The second category includes: outpatient dialysis for chronic renal insufficiency (uremic stage), post-transplantation (anti-rejection therapy), and outpatient chemotherapy, radiotherapy, and nuclear therapy for malignant tumors.
Anti-rejection treatment after kidney, heart valve, cornea, bone, skin, blood vessel and bone marrow transplants is applicable to Basic Medical Insurance participants; anti-rejection treatment after heart and liver transplants is applicable to Local Supplementary Medical Insurance participants.
The municipal labor security administrative department will increase the number of outpatient major illnesses in phases according to the fund's income and expenditure.
Article 3 of the first category of outpatient major diseases of this method of the relevant provisions of the comprehensive medical insurance participants; the second category of outpatient major diseases of this method of the relevant provisions of the comprehensive medical insurance, inpatient medical insurance and rural migrant workers' medical insurance participants.
Article 4: When a participant suffers from an outpatient major disease, he/she shall go through the following procedures for diagnosis and examination at the diagnostic hospitals designated by the municipal labor security administrative department (for a detailed list, please refer to Appendix I):
(1) The attending physician of the specialty shall fill in the "Diagnostic Certificate of Outpatient Major Diseases of Shenzhen Social Medical Insurance" (hereinafter referred to as the Certificate), and it shall be examined and signed by the two physicians in the corresponding specialty diagnostic team (one of them shall be the head of the diagnostic team).

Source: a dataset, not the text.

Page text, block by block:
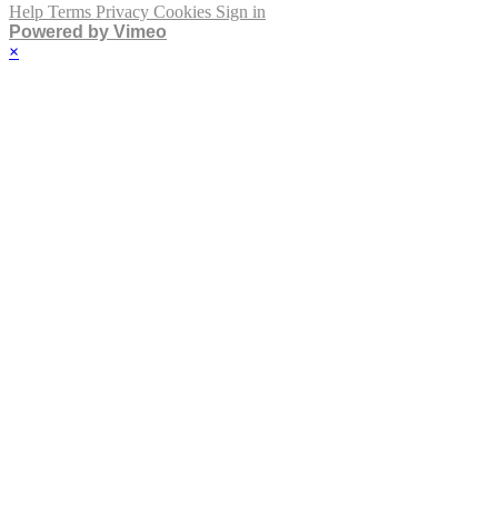
Help Terms Privacy Cookies Sign in
Powered by Vimeo
×

One of them is the head of the diagnostic team), the medical insurance office to confirm the seal, by the designated medical institutions will be entered into the medical insurance information system, passed to the municipal social insurance agency to confirm the original certificate and copies of the relevant disease documents by the diagnostic hospitals on a monthly basis to report to the municipal social insurance agency to build a file for safekeeping.
Participants who have been diagnosed with a major outpatient disease in the past and continue to be treated with medication in the past month should provide the attending physician of the diagnostic hospital with a record of the recent outpatient visit and relevant information on the original diagnosis of the disease (check the originals and keep the copies), and then follow the above procedures.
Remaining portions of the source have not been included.